### Supplied material
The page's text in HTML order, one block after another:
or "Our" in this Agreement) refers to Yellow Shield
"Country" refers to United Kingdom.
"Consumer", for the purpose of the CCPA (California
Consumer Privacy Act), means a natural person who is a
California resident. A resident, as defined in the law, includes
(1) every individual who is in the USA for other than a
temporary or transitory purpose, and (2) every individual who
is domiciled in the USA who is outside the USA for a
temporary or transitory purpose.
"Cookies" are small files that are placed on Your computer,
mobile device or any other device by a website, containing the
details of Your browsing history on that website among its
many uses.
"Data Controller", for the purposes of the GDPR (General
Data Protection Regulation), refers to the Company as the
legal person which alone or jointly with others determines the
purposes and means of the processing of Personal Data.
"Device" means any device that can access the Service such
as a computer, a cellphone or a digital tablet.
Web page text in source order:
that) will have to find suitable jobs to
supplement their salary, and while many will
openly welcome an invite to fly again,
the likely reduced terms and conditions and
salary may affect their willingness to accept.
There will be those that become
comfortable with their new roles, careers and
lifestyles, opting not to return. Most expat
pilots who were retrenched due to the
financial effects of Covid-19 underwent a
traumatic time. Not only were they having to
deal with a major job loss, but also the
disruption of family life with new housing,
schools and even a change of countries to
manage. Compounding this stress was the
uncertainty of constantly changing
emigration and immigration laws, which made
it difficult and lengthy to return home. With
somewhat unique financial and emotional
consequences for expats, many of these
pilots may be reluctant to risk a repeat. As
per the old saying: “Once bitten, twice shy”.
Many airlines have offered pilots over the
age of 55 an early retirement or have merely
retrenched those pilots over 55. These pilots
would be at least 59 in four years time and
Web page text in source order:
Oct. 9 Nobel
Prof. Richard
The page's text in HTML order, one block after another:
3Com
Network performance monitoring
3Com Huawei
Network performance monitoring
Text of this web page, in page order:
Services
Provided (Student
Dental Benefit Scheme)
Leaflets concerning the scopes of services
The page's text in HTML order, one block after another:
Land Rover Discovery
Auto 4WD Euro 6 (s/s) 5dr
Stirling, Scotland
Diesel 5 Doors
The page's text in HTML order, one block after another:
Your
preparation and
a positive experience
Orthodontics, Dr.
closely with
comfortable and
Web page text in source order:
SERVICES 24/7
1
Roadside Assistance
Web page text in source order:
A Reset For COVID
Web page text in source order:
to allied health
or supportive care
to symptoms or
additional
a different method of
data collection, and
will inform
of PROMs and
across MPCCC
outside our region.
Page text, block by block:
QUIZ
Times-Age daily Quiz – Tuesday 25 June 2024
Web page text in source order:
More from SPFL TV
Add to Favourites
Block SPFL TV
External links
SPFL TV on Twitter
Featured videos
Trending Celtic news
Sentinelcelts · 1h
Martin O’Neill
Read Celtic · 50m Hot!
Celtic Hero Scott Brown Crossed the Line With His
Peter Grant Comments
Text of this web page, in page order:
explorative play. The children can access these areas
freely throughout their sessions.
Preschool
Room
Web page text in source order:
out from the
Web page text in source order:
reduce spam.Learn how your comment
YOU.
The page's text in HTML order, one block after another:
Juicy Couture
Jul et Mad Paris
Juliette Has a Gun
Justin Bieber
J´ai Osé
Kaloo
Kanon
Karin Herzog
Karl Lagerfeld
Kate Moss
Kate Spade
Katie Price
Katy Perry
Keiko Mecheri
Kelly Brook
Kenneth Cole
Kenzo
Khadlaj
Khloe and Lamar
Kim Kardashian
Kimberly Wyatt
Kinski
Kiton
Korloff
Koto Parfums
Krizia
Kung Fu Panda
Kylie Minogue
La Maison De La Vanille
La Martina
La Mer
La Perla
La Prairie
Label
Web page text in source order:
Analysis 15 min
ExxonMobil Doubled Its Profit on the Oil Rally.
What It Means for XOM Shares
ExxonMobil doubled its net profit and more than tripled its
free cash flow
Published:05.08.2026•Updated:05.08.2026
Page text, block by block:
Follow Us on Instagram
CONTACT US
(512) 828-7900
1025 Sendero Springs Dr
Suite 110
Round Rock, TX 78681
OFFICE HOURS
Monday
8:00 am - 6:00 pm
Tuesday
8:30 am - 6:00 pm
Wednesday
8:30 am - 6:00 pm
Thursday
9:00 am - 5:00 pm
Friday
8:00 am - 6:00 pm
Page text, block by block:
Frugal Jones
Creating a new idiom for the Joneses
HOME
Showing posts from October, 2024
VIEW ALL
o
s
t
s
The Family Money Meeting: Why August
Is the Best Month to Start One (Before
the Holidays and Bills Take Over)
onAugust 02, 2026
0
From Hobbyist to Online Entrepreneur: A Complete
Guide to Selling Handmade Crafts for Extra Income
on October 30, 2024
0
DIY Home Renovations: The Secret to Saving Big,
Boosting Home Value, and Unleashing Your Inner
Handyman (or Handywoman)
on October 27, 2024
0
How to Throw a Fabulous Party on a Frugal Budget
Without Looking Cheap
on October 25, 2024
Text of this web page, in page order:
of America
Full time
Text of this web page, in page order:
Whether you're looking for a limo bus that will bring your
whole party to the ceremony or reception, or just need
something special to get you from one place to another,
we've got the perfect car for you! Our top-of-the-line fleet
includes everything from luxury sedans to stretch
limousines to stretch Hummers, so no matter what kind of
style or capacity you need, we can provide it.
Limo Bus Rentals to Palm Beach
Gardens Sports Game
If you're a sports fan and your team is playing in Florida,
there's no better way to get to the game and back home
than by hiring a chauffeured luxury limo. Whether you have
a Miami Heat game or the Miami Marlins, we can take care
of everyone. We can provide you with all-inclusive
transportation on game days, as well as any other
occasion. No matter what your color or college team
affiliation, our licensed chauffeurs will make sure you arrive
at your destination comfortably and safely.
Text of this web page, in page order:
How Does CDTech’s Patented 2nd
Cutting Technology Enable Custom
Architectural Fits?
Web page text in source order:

### Task description
Copy out the data in full, exactly.

### Result of this task
The page's text in HTML order, one block after another:
or "Our" in this Agreement) refers to Yellow Shield
"Country" refers to United Kingdom.
"Consumer", for the purpose of the CCPA (California
Consumer Privacy Act), means a natural person who is a
California resident. A resident, as defined in the law, includes
(1) every individual who is in the USA for other than a
temporary or transitory purpose, and (2) every individual who
is domiciled in the USA who is outside the USA for a
temporary or transitory purpose.
"Cookies" are small files that are placed on Your computer,
mobile device or any other device by a website, containing the
details of Your browsing history on that website among its
many uses.
"Data Controller", for the purposes of the GDPR (General
Data Protection Regulation), refers to the Company as the
legal person which alone or jointly with others determines the
purposes and means of the processing of Personal Data.
"Device" means any device that can access the Service such
as a computer, a cellphone or a digital tablet.
Web page text in source order:
that) will have to find suitable jobs to
supplement their salary, and while many will
openly welcome an invite to fly again,
the likely reduced terms and conditions and
salary may affect their willingness to accept.
There will be those that become
comfortable with their new roles, careers and
lifestyles, opting not to return. Most expat
pilots who were retrenched due to the
financial effects of Covid-19 underwent a
traumatic time. Not only were they having to
deal with a major job loss, but also the
disruption of family life with new housing,
schools and even a change of countries to
manage. Compounding this stress was the
uncertainty of constantly changing
emigration and immigration laws, which made
it difficult and lengthy to return home. With
somewhat unique financial and emotional
consequences for expats, many of these
pilots may be reluctant to risk a repeat. As
per the old saying: “Once bitten, twice shy”.
Many airlines have offered pilots over the
age of 55 an early retirement or have merely
retrenched those pilots over 55. These pilots
would be at least 59 in four years time and
Web page text in source order:
Oct. 9 Nobel
Prof. Richard
The page's text in HTML order, one block after another:
3Com
Network performance monitoring
3Com Huawei
Network performance monitoring
Text of this web page, in page order:
Services
Provided (Student
Dental Benefit Scheme)
Leaflets concerning the scopes of services
The page's text in HTML order, one block after another:
Land Rover Discovery
Auto 4WD Euro 6 (s/s) 5dr
Stirling, Scotland
Diesel 5 Doors
The page's text in HTML order, one block after another:
Your
preparation and
a positive experience
Orthodontics, Dr.
closely with
comfortable and
Web page text in source order:
SERVICES 24/7
1
Roadside Assistance
Web page text in source order:
A Reset For COVID
Web page text in source order:
to allied health
or supportive care
to symptoms or
additional
a different method of
data collection, and
will inform
of PROMs and
across MPCCC
outside our region.
Page text, block by block:
QUIZ
Times-Age daily Quiz – Tuesday 25 June 2024
Web page text in source order:
More from SPFL TV
Add to Favourites
Block SPFL TV
External links
SPFL TV on Twitter
Featured videos
Trending Celtic news
Sentinelcelts · 1h
Martin O’Neill
Read Celtic · 50m Hot!
Celtic Hero Scott Brown Crossed the Line With His
Peter Grant Comments
Text of this web page, in page order:
explorative play. The children can access these areas
freely throughout their sessions.
Preschool
Room
Web page text in source order:
out from the
Web page text in source order:
reduce spam.Learn how your comment
YOU.
The page's text in HTML order, one block after another:
Juicy Couture
Jul et Mad Paris
Juliette Has a Gun
Justin Bieber
J´ai Osé
Kaloo
Kanon
Karin Herzog
Karl Lagerfeld
Kate Moss
Kate Spade
Katie Price
Katy Perry
Keiko Mecheri
Kelly Brook
Kenneth Cole
Kenzo
Khadlaj
Khloe and Lamar
Kim Kardashian
Kimberly Wyatt
Kinski
Kiton
Korloff
Koto Parfums
Krizia
Kung Fu Panda
Kylie Minogue
La Maison De La Vanille
La Martina
La Mer
La Perla
La Prairie
Label
Web page text in source order:
Analysis 15 min
ExxonMobil Doubled Its Profit on the Oil Rally.
What It Means for XOM Shares
ExxonMobil doubled its net profit and more than tripled its
free cash flow
Published:05.08.2026•Updated:05.08.2026
Page text, block by block:
Follow Us on Instagram
CONTACT US
(512) 828-7900
1025 Sendero Springs Dr
Suite 110
Round Rock, TX 78681
OFFICE HOURS
Monday
8:00 am - 6:00 pm
Tuesday
8:30 am - 6:00 pm
Wednesday
8:30 am - 6:00 pm
Thursday
9:00 am - 5:00 pm
Friday
8:00 am - 6:00 pm
Page text, block by block:
Frugal Jones
Creating a new idiom for the Joneses
HOME
Showing posts from October, 2024
VIEW ALL
o
s
t
s
The Family Money Meeting: Why August
Is the Best Month to Start One (Before
the Holidays and Bills Take Over)
onAugust 02, 2026
0
From Hobbyist to Online Entrepreneur: A Complete
Guide to Selling Handmade Crafts for Extra Income
on October 30, 2024
0
DIY Home Renovations: The Secret to Saving Big,
Boosting Home Value, and Unleashing Your Inner
Handyman (or Handywoman)
on October 27, 2024
0
How to Throw a Fabulous Party on a Frugal Budget
Without Looking Cheap
on October 25, 2024
Text of this web page, in page order:
of America
Full time
Text of this web page, in page order:
Whether you're looking for a limo bus that will bring your
whole party to the ceremony or reception, or just need
something special to get you from one place to another,
we've got the perfect car for you! Our top-of-the-line fleet
includes everything from luxury sedans to stretch
limousines to stretch Hummers, so no matter what kind of
style or capacity you need, we can provide it.
Limo Bus Rentals to Palm Beach
Gardens Sports Game
If you're a sports fan and your team is playing in Florida,
there's no better way to get to the game and back home
than by hiring a chauffeured luxury limo. Whether you have
a Miami Heat game or the Miami Marlins, we can take care
of everyone. We can provide you with all-inclusive
transportation on game days, as well as any other
occasion. No matter what your color or college team
affiliation, our licensed chauffeurs will make sure you arrive
at your destination comfortably and safely.
Text of this web page, in page order:
How Does CDTech’s Patented 2nd
Cutting Technology Enable Custom
Architectural Fits?
Web page text in source order:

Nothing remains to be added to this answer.